もちろん私からしたら提案に並べるのもおこがましいくらいのイラストレーターさん2人をピックアップしたのに、です。
プロジェクトによっては最高のレベル(松)を求められる案件もありますが、前述したように技術差がわかられないので「(一定のレベルがあり)そこそこ上手ければそれで良い。」と思われるのです。むしろ、「一緒に仕事しやすいか」「ちゃんと締切守ってくれるか」の方が優先順位が高かったりします。
正直、技術やネームバリューを求めるような案件は、予算に余裕のある大規模プロジェクトの場合なので結構稀です。
ここでいう「一定のレベル」とは、仕事として対価をもらうに値する技術の高さと定義します。素人目にも下手だとわかるものは、絵描き以外云々関係なくレベルが足りていないので、そういったものではないとご認識ください。
世間は「技術の高さ」をさほど求めていない
結構前ですが、こういった呟きを拝見しました。
イラストや漫画上手い人ほど「完成度高く仕上げなきゃ」って思ってるんですよね。
この前漫画描ける子に僕の絵を描いてもらったら、リアルすぎてウケないし情報が入ってこなかった。
逆に線でササっと書いてもらった絵の方が分かりやすくて喜んでたら「え!?こんなんでいいの!?」という反応だった
— 山口塁 Rui Yamaguchi (@rutty07z) May 15, 2018
(どちらの気持ちもわかるのですが)ここで言いたいのは絵を求めている人は、(絵描きが思うほどの)技術の高さは、さほど求めていない、ということです。
この呟きでいうと「似顔絵(求められている情報)」を描いてもらうことが「目的」なんです。最初の見出し(技術差は絵描き以外はわからない件)も相まって、そこに完成度の高さは求められていなかったんです。

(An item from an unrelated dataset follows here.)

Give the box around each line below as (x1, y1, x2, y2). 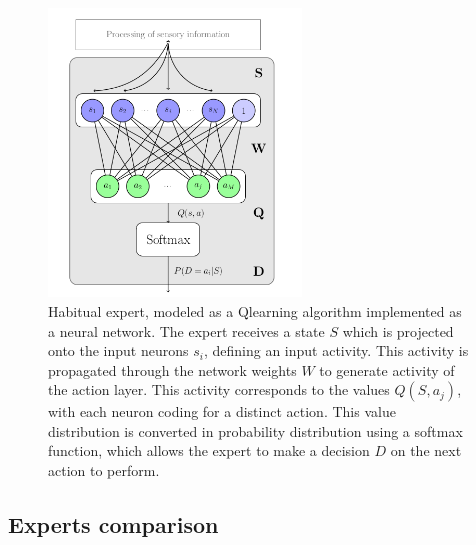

もちろん、絵描き側の気持ちも十二分にわかります。「せっかく期待してもらったのだからハイクオリティのものを渡したい!」と思われたのだと思います。そこで、大事なのは「今、自分は何を求められているのか?」を察する力だと思います。
わかりやすい例が、インスタグラマーです。撮影しているのはプロのカメラマンではありません。なのに素人が撮影した写真が人気を博しているのか?それは、
プロカメラマンのスキル < おしゃれな写真
が、求められており、そのニーズを満たすことができたからです。
きっと厳密にはカメラテクとして甘いところもあるのでしょう。しかし私含めカメラ素人は「おしゃれな写真」であれば「いいね」を押すんです。そこに厳密な技術や知識は求められていないんです。
では「手抜きをしろということか?」と言うと決してそうではありません。任されたのであれば誠心誠意対応すべきです。ここで言いたいのは、技術が高ければ全て良い!という問題ではないということです。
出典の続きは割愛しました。